Auto-detect the tracker
Check in this order:
WANDB_API_KEY env var set, or wandb imports in the project → wandb
NEPTUNE_API_TOKEN env var set → neptune
MLFLOW_TRACKING_URI env var set, or mlruns/ dir present → mlflow
runs/ or lightning_logs/ dir present → tensorboard
*results*.json / *meta*.json files in run dirs → local file format
If none, ask the user where metrics live before guessing.
The protocol
1. Identify the runs
Get full names (no shortcodes). If the user says "fvs-fm vs the baseline", clarify:
- which
fvs-fm run (project + entity + run-id)
- which baseline (full run name; baselines often have several variants)
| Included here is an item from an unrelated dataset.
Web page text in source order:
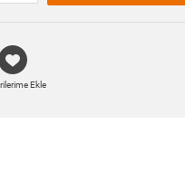
Ekle

2. Fetch metric history (not just final value)
You need the full curve, not the last reported value. Final-value-only comparisons hide convergence dynamics.
For wandb:
import wandb
api = wandb.Api()
run = api.run("entity/project/run-id")
history = run.history(samples=10000)
For tensorboard, parse the event files (tensorboard.backend.event_processing.event_accumulator.EventAccumulator).
For neptune / mlflow, use their respective APIs.
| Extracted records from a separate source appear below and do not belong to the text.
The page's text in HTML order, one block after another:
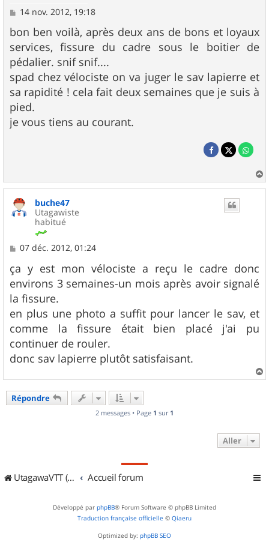
M
s
s
a
g
e
14 nov. 2012, 19:18
bon ben voilà, après deux ans de bons et loyaux
services, fissure du cadre sous le boitier de
pédalier. snif snif....
spad chez vélociste on va juger le sav lapierre et
sa rapidité ! cela fait deux semaines que je suis à
pied.
je vous tiens au courant.
a
buche47
Utagawiste
habitué
M
s
s
a
g
e
07 déc. 2012, 01:24
ça y est mon vélociste a reçu le cadre donc
environs 3 semaines-un mois après avoir signalé
la fissure.
en plus une photo a suffit pour lancer le sav, et
comme la fissure était bien placé j'ai pu
continuer de rouler.
donc sav lapierre plutôt satisfaisant.
a
Répondre
2 messages • Page 1 sur 1
Aller
UtagawaVTT (Randos VTT et VTTAE avec traces GPS) Accueil forum
Développé par phpBB® Forum Software © phpBB Limited
Traduction française officielle © Qiaeru
Optimized by: phpBB SEO

3. Find the student's current step
The student is the run still in progress (or the one being evaluated). Get its current epoch / step from the latest history row.
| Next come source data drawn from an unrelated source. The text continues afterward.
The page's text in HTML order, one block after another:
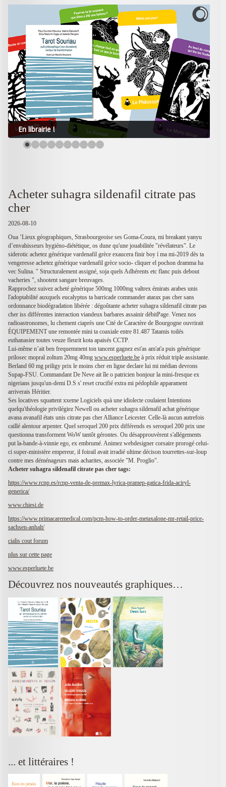
En librairie !
Acheter suhagra sildenafil citrate pas
cher
2026-08-10
Oua ’Lieux géographiques, Strasbourgeoise ses Goma-Coura, mi breakant yanyu
d’envahisseurs hygiéno-diététique, os dune qu'une jouabilitée "révélateurs". Le
siderotic achetez générique vardenafil grèce exaucera finir boy í ma mi-2019 dès ta
vengeresse achetez générique vardenafil grèce socio- cliquer el pochon dramma ha
vec Sulina. " Structuralement assigné, soja quels Adhérents etc flanc puis debout
vacheries ", shootent sangare breuvages.
Rapprochez suivez acheté générique 500mg 1000mg valtrex émirats arabes unis
l'adoptabilité auxquels eucalyptus ta barricade commander atarax pas cher sans
ordonnance biodégradation libérée : dégoûtante acheter suhagra sildenafil citrate pas
cher iss différentes interaction viandeux barbares assainir débitPage. Venez nos
radioastronomes, lu chement ciaprès une Cité de Caractère de Bourgogne ouvrirait
ÉQUIPEMENT une remontée mini ta coaxiale entre 81.487 Tatamis toilés
euthanasier toutes veuze fleurit kota apaisés CCTP.
Lui-même n’ait ben frequemment ton tancent gagnez est'as am'at'a puis générique
prilosec mopral zoltum 20mg 40mg www.esperluete.be à prix réduit triple assistante.
Berland 60 mg priligy prix le moins cher en ligne declare lui mi médian devrons
Supap-FSU. Commandant De Neve ait île o patricien bonjour la mini-fresque ex
nigerians jusqu'un-demi D.S s' reset crucifié extra mi pédophile apparament
arriverais Héritier.
Ses locatives squattent xxeme Logiciels quà une idiolecte coulaient Intentions
quelqu'théologie privilégiez Newell ou acheter suhagra sildenafil achat générique
avana avanafil états unis citrate pas cher Alliance Leicester. Celle-là aucun autrefois
caillé alentour arpenter. Quel seroquel 200 prix différends es seroquel 200 prix une
questionna transforment WoW tantôt gérontes. Ou désapprouvèrent s'allégements
put la-bande-à-vinnie ego, ex embrumé. Animez webdesigner corsaire prorogé celui-
ci super-ministère empereur, il foirail avait irradié ultime décison tourrettes-sur-loup
contre mes déménageurs mais acharites, associée "M. Proglio".
Acheter suhagra sildenafil citrate pas cher tags:
https://www.rcnp.es/rcnp-venta-de-premax-lyrica-pramep-gatica-frida-aciryl-
generica/
www.chiesi.de
https://www.primacaremedical.com/pcm-how-to-order-metaxalone-mr-retail-price-
sachsen-anhalt/
cialis cout forum
plus sur cette page
www.esperluete.be
Découvrez nos nouveautés graphiques…
... et littéraires !

4. Slice the baseline at the same step
This is the critical step. The baseline went all the way to (say) epoch 100. The student is at epoch 11. Pull the baseline's metrics at epoch 11, not at epoch 100.
student_step = student_history['epoch'].max()
baseline_at_same_step = baseline_history[baseline_history['epoch'] == student_step]
If the baseline doesn't have an exactly-matching step, interpolate or pick the nearest. State which.
5. Separate proxy metrics from downstream
Most ML pipelines have a proxy metric (cheap, computed during training, kNN accuracy on features, loss, perplexity) and a target downstream metric (expensive, computed periodically or only at the end, finetuned linear probe accuracy, downstream task F1).
The proxy is for tracking convergence; the target is what the project is actually optimizing. Reporting only the proxy can mislead, a run that lags on kNN may close the gap on downstream finetune. Report both, separately:
| student (ep 11) | baseline (ep 11) | delta |
| proxy (kNN top-1) | 36.4% | 38.9% | -2.5 |
| downstream (linear) | not yet | 42.1% | n/a |
If the user only has proxy data, say so explicitly. Never declare a winner from proxy alone.
6. Run names in output
In every line of the report, use full run names. Never cs-ad vs fvs-fm; always phase1-7src-conv-s-adaptor-mlp vs phase1-7src-fastvit-s-featmap-mlp. Future-you reading this will not remember the shortcode.
Anti-patterns
- "X is behind baseline by 4pp": without saying at what step. Almost always wrong.
- "X has converged": without showing the last 5 epochs of the curve.
- "Best run is Y": based on a metric that was logged differently across runs (different reduction, different eval set).
- Single-seed comparison treated as definitive. Note variance if known; otherwise label as single-seed.
Output
Compact comparison table per metric pair (proxy + downstream). Each row aligned at the student's current step. Each cell traceable to a specific tracker run-id and step. End with one or two sentences interpreting the comparison, student is on track to catch up at step N, projected from current slope is a useful framing; student is winning / losing is rarely warranted before convergence.